▸ **ASSIGNMENT**
An acceptable response holds only the line containing "may help enhance NILM prediction . (61, 345)" and every line after it to the end of the records, each reproduced exactly.

---- DATASET CONTENT

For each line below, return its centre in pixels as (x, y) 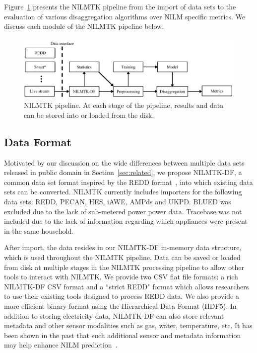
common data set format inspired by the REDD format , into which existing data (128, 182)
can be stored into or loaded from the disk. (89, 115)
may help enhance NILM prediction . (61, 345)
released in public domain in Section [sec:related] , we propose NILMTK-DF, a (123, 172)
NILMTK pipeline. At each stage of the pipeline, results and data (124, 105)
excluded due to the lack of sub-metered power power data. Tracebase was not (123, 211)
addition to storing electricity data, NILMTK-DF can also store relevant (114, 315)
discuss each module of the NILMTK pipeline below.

--------

▸ **SOLUTION FOR THIS TASK**
may help enhance NILM prediction . (61, 345)
released in public domain in Section [sec:related] , we propose NILMTK-DF, a (123, 172)
NILMTK pipeline. At each stage of the pipeline, results and data (124, 105)
excluded due to the lack of sub-metered power power data. Tracebase was not (123, 211)
addition to storing electricity data, NILMTK-DF can also store relevant (114, 315)
discuss each module of the NILMTK pipeline below.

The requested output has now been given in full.